頭頂上的魚人仿佛愣住了,然後嘴巴不停張開,又努力阖上,再張開,又使勁阖上,仿佛不知道自己是不是應該放聲大哭。

而過度抑制的結果,就是發出恍如打嗝一般的聲音。

“嗚嗚嗚嗚——哇咕——咕咕咕嗝……”

“吵死了!”

領主大人一聲高吼過後,所有家夥都閉嘴了。

只見她觸須一甩,一只裝着淡綠色透明液體的瓶子出現在了她的手中。

一旁的利維坦挑了挑眉,露出驚訝的神情,本來要張開的嘴又重新阖上。

林伸出一根觸須放入瓶子中,把其中所有的汁液都吸了個幹淨,啪嚓一聲甩掉瓶子,然後示威似地在魚人面前晃了一晃,觸須的尖刷拉一下裂開,成無數更細小的尖刺。
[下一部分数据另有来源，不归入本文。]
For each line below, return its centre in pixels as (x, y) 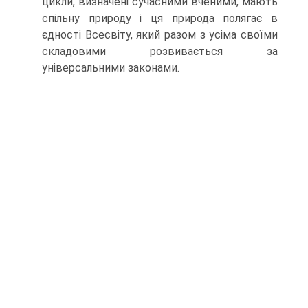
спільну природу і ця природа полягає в (160, 18)
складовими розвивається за (160, 51)
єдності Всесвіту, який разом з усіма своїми (160, 35)
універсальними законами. (111, 68)
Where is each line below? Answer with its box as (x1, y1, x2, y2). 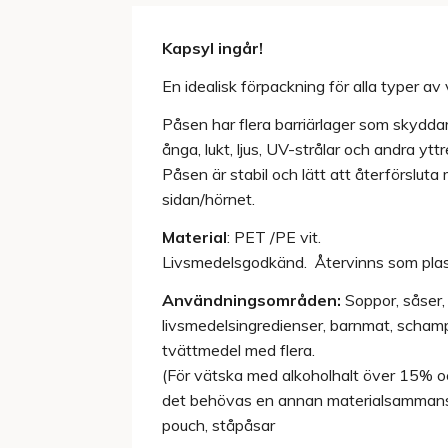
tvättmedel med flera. (162, 339, 315, 360)
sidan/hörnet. (162, 189, 255, 210)
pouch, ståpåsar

這個動作讓烏拉拉本能地打了個哭嗝,然後又一副要背過去的樣子。

然而大領主是鐵了心要親自動手。

從那根觸須上的細小的分叉繼續延伸,變得如同絲線般纖細,尖端卻又像針那樣鋒銳。它們朝着魚人身上無數深深淺淺的窟窿覆蓋了上去,就像是根須植入土地中那樣,蠕動着從傷口進入魚人的身體。

這一瞬間的感受堪稱恐怖。

烏拉拉只覺得渾身都冷了下來——雖然魚人的血本身就是冷的。

但是那些恐怖的、細小的觸須從傷口鑽入身體的時候,他依然本能地抽搐了一下。

疼。

他想叫。

但是不知道怎麽觸及領主大人眼眶中那穩定的、幽深的靈魂,就生生截住叫聲,閉上了嘴。

——不能叫。

他本能地意識到。

如果叫了,就會讓噗叽大人非常不高興——他現在只能在心裏偷偷地喊這個稱呼。

可真的好疼啊。

那些觸須就像是細小的針,戳在傷口上的時候,倏然再度劈開,将傷口撐大,把疼痛以成百數千倍放大。

——好可怕……

魚人恍恍惚惚地想。

原來噗叽大人真的不喜歡他了。

不然它為什麽會用那麽冷酷的眼神注視着自己。

曾經噗叽大人總是用那麽溫柔的聲音和它說話,哪怕懲罰它也是用最直接粗暴的方式——可它今天居然吼了自己,還有這樣殘酷的刑罰折磨它……

随着冰冷的液體注入身體之中,

他的靈魂從未有過像這一刻輕盈。

就像是死亡時候的解脫一般。

靈魂脫離了軀體,飄往某個更為黑暗的所在。唯一能告訴他方向的,只有那雙幽綠色的、穩定的靈魂之焰……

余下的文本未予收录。